*** Begin section ***

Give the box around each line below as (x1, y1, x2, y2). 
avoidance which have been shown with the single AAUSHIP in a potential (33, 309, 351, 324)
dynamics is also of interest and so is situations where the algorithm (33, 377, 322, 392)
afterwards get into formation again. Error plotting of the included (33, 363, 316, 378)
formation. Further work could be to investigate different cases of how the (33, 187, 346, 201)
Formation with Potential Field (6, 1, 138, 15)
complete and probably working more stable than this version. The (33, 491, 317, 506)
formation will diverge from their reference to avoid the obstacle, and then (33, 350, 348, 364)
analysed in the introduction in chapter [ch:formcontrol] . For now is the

*** End section ***

Word for word, transcribe the data shown above.

# Solution to the exercise
Give the box around each line below as (x1, y1, x2, y2). 
avoidance which have been shown with the single AAUSHIP in a potential (33, 309, 351, 324)
dynamics is also of interest and so is situations where the algorithm (33, 377, 322, 392)
afterwards get into formation again. Error plotting of the included (33, 363, 316, 378)
formation. Further work could be to investigate different cases of how the (33, 187, 346, 201)
Formation with Potential Field (6, 1, 138, 15)
complete and probably working more stable than this version. The (33, 491, 317, 506)
formation will diverge from their reference to avoid the obstacle, and then (33, 350, 348, 364)
analysed in the introduction in chapter [ch:formcontrol] . For now is the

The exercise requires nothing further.